● **Requirement**: The material below holds pictures, which are to be left out; copy exactly the lines from the one with "df_agg.query(f'prior_stage_ind (70, 299, 297, 315)" through the one with "Mehr lesen (22, 141, 79, 154)".

● **Supplied information**:
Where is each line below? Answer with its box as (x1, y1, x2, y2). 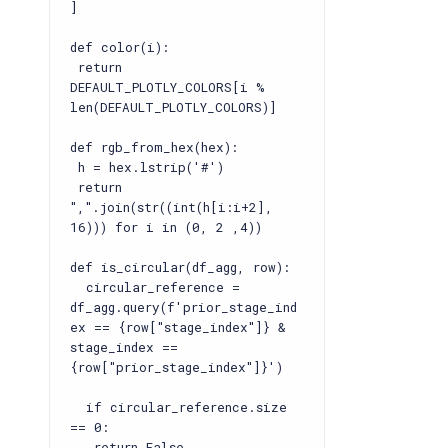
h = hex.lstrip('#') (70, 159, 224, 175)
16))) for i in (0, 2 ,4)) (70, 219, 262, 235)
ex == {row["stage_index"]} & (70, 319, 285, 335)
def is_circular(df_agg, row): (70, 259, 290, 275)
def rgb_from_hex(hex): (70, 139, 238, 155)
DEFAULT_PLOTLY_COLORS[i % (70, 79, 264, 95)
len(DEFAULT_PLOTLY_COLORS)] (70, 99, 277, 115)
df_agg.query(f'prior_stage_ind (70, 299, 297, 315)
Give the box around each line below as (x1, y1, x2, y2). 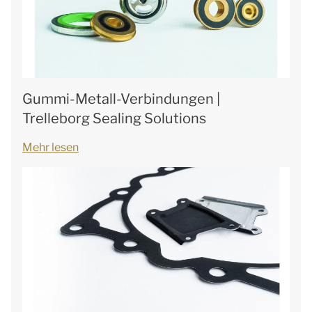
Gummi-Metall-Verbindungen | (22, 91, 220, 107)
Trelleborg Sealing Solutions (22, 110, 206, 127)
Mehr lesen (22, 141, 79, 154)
==
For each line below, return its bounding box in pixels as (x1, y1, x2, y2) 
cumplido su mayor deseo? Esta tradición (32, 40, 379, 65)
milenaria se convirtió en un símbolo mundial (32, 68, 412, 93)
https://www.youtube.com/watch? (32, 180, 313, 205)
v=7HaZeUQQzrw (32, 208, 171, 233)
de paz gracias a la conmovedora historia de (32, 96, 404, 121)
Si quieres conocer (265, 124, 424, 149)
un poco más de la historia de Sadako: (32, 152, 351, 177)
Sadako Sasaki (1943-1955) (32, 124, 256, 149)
---
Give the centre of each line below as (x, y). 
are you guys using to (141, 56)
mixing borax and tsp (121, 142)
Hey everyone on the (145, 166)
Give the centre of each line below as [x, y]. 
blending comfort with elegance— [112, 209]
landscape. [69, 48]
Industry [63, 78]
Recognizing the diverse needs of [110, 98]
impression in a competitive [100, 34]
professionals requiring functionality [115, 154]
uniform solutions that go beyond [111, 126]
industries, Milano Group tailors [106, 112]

● **Solved problem**:
df_agg.query(f'prior_stage_ind (70, 299, 297, 315)
Give the box around each line below as (x1, y1, x2, y2). 
Gummi-Metall-Verbindungen | (22, 91, 220, 107)
Trelleborg Sealing Solutions (22, 110, 206, 127)
Mehr lesen (22, 141, 79, 154)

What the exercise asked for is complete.